STATE OF NEW JERSEY, PLAINTIFF-RESPONDENT,
v.
CRAIG FRANCIS SZEMPLE, A/K/A CRAIG SZEMPLE, DEFENDANT-APPELLANT.



On appeal from the Superior Court of New Jersey, Law Division, Morris County, Indictment No. 91-12-1269.

Per curiam.

NOT FOR PUBLICATION WITHOUT THE APPROVAL OF THE APPELLATE DIVISION

Submitted November 4, 2010

Before Judges R. B. Coleman and J. N. Harris.

Defendant Craig Francis Szemple appeals from a July 27, 2009 order denying his application for post-conviction relief (PCR). We affirm.

In July 1994, defendant was found guilty by jury of first-degree murder under N.J.S.A. 2A:113-1 and N.J.S.A. 2A:113-2.*fn1 He was sentenced to life imprisonment and later sentenced to a consecutive term of life imprisonment pursuant to a Hudson County indictment for murder. A detailed recitation of the facts in this case is set forth in our opinion of September 19, 1997. State v. Szemple, No. A-0696-94 (App. Div. Sep. 19, 1997) (slip op. at 2).

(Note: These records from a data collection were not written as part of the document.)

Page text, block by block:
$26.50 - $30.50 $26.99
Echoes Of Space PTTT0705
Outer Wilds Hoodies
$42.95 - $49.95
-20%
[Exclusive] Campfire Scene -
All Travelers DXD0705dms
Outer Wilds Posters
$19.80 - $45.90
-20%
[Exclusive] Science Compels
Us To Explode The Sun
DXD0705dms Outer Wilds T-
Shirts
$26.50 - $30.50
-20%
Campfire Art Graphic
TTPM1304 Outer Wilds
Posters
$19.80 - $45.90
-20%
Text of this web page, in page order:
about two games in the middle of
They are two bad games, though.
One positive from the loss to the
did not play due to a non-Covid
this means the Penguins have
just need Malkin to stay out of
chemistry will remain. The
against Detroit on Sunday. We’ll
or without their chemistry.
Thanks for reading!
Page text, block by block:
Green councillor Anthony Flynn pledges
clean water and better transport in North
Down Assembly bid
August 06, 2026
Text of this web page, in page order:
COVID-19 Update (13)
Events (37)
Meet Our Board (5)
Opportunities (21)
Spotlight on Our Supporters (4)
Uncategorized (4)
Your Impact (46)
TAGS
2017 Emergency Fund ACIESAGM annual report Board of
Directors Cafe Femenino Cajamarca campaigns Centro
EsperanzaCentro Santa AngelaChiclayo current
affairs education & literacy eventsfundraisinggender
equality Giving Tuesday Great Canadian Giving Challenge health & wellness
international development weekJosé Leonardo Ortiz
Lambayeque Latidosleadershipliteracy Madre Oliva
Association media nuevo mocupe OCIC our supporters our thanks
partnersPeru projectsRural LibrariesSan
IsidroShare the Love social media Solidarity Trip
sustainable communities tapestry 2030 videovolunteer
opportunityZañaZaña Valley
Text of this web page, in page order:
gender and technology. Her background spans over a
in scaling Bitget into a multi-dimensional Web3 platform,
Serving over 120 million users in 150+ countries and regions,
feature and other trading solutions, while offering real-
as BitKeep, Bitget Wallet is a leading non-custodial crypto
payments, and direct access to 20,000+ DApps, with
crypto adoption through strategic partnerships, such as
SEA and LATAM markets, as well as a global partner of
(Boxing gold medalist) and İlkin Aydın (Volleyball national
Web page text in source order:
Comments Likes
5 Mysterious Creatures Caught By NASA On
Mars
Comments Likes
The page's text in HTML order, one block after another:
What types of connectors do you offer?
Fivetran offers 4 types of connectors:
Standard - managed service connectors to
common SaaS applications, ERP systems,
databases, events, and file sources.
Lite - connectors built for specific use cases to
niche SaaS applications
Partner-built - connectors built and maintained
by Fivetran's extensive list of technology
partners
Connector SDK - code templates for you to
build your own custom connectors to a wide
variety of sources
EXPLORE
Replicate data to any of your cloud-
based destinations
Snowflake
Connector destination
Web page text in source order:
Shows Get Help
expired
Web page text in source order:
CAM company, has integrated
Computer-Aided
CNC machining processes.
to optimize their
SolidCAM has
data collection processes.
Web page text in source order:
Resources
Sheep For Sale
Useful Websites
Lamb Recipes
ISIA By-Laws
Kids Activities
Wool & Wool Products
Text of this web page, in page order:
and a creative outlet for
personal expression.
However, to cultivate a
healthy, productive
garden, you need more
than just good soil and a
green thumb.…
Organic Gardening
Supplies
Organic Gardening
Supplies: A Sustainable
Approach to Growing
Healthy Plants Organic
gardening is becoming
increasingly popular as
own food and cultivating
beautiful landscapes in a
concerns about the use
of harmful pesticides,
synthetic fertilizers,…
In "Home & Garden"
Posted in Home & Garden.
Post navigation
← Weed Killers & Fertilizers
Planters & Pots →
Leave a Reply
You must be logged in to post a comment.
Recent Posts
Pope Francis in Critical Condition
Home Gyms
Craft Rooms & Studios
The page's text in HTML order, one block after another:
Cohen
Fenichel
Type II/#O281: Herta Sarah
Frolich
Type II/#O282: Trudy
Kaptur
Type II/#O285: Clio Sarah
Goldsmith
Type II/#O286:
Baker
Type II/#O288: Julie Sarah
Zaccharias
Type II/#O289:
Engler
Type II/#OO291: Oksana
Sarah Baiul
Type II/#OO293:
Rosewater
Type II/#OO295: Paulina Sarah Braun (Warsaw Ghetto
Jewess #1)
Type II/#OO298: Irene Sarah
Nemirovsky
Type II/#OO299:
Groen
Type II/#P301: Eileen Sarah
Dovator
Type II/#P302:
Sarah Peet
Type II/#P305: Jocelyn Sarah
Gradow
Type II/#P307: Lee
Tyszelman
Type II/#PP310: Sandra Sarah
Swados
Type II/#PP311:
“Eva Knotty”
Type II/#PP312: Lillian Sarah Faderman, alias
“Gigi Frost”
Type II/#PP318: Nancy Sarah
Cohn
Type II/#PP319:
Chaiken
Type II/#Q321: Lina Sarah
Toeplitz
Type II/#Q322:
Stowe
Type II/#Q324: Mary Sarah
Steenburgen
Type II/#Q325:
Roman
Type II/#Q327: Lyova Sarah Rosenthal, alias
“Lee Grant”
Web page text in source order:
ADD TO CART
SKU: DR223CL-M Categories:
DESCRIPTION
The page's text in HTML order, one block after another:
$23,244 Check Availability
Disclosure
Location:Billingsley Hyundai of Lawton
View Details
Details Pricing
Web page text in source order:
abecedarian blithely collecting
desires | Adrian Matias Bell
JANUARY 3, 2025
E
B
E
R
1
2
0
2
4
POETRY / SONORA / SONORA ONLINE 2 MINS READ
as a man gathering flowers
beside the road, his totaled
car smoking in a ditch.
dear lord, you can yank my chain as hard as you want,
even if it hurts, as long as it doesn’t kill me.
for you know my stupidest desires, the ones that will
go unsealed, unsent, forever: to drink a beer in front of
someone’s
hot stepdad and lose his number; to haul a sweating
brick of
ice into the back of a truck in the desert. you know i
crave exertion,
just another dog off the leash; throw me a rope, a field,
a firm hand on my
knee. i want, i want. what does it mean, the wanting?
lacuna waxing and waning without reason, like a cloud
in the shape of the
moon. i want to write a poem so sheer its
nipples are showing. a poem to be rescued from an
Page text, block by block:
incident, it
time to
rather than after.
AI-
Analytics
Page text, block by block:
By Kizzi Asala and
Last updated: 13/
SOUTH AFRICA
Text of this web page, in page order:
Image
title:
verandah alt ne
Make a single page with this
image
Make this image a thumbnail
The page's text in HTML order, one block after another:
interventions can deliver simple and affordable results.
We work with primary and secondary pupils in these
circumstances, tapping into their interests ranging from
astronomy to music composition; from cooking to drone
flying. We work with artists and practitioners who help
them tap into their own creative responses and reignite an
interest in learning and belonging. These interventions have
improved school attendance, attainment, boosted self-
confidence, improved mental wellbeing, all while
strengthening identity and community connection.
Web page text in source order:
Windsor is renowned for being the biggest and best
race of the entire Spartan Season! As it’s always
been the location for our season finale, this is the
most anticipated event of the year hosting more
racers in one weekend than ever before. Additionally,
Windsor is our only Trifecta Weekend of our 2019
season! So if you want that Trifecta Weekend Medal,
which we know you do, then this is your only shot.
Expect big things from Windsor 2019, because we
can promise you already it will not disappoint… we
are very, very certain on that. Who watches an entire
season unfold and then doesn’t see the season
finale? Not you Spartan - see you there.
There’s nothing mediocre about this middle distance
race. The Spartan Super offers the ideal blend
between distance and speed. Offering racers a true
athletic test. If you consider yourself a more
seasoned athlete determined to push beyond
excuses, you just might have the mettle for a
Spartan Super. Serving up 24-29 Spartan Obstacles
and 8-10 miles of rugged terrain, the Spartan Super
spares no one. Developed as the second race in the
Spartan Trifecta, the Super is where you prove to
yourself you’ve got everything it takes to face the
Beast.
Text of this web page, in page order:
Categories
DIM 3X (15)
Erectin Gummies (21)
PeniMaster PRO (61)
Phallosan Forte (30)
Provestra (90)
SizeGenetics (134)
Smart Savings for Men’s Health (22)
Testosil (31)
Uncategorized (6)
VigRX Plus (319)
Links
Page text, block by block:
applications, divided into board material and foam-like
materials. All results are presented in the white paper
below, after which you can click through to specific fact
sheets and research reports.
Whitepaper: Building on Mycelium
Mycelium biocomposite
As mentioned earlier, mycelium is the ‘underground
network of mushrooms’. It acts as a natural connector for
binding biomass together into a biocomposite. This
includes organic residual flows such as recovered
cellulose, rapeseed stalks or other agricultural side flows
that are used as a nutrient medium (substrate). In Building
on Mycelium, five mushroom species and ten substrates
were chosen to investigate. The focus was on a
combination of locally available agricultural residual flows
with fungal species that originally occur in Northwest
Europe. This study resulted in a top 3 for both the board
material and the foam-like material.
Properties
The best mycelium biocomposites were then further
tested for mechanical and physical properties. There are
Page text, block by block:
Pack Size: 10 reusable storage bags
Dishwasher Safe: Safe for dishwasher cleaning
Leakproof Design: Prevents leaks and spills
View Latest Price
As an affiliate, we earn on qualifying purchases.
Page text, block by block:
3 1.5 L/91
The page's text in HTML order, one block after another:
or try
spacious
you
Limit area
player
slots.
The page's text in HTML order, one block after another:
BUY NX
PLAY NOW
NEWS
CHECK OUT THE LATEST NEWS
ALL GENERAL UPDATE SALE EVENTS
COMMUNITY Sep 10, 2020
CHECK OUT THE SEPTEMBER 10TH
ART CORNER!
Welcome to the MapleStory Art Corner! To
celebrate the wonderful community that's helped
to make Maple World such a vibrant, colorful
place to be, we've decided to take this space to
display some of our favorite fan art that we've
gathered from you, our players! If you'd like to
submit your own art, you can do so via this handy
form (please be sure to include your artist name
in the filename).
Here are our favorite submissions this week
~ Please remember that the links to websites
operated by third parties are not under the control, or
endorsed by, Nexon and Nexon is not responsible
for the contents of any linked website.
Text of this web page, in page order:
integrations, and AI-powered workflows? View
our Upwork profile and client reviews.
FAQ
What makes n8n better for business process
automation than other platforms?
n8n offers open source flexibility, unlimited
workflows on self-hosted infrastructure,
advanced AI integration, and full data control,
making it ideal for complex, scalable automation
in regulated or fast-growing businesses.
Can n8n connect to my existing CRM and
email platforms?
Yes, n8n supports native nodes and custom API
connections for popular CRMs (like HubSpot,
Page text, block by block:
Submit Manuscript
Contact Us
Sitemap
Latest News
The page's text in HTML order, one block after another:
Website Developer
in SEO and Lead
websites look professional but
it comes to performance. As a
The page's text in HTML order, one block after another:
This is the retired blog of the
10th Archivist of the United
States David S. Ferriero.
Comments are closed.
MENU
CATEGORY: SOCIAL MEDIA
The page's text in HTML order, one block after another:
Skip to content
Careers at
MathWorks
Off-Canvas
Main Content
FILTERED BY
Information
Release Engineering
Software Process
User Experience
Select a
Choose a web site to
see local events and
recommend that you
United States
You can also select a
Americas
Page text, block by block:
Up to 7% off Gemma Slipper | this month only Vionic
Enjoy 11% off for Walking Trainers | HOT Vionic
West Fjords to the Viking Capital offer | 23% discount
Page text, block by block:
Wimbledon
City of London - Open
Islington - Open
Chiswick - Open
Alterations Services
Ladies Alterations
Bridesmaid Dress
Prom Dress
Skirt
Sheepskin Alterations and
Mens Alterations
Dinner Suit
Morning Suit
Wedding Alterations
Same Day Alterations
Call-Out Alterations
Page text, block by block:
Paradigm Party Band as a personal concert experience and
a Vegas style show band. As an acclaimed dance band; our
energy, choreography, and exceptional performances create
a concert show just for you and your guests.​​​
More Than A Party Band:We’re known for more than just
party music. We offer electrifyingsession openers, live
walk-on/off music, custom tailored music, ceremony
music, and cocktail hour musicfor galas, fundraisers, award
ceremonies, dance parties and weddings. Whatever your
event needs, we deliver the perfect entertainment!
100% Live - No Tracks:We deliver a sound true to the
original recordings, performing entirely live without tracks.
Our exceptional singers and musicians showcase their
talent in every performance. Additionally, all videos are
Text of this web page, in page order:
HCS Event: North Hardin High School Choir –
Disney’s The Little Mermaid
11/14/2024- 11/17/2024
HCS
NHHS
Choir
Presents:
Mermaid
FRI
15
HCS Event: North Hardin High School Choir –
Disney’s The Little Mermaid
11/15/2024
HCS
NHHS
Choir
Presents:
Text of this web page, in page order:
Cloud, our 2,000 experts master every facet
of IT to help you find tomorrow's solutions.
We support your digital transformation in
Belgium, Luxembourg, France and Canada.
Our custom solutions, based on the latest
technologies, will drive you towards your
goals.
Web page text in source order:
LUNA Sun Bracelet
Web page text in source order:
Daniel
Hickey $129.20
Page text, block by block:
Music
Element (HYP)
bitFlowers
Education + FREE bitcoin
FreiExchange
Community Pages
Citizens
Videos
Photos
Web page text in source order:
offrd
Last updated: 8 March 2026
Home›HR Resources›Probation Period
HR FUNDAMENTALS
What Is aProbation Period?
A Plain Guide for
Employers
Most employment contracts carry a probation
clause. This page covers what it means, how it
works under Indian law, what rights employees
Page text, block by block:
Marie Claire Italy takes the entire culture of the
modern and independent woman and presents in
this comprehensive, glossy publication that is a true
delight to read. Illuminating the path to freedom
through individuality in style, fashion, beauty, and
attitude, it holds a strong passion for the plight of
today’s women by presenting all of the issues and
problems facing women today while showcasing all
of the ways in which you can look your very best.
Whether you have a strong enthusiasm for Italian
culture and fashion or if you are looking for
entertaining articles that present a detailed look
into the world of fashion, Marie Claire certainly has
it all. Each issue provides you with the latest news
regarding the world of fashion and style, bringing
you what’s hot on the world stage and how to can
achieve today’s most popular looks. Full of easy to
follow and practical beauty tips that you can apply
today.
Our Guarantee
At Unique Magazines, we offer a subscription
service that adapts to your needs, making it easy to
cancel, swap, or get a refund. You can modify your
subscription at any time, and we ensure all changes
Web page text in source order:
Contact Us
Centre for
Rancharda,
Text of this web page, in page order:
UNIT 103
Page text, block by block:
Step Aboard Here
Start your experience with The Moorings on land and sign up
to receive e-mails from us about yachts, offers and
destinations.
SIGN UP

Briefly, in 1975 sixteen-year-old high school student Nicholas Mirov worked part-time at the pharmacy owned and operated by defendant's family. Mirov delivered medical and surgical supplies with the then eighteen-year-old defendant. On July 19, 1975, Mirov disappeared after he was dropped off for work at the pharmacy by his father. Later that summer, defendant admitted to his brother that he shot Mirov because defendant owed him too much money and did not plan to pay him back. Four months later, Mirov's body was found in a wooded area off the highway near Mount Olive. The body remained unidentified until defendant's brother divulged information about the murder when he was questioned in 1991 by police concerning an unrelated homicide in Warren County.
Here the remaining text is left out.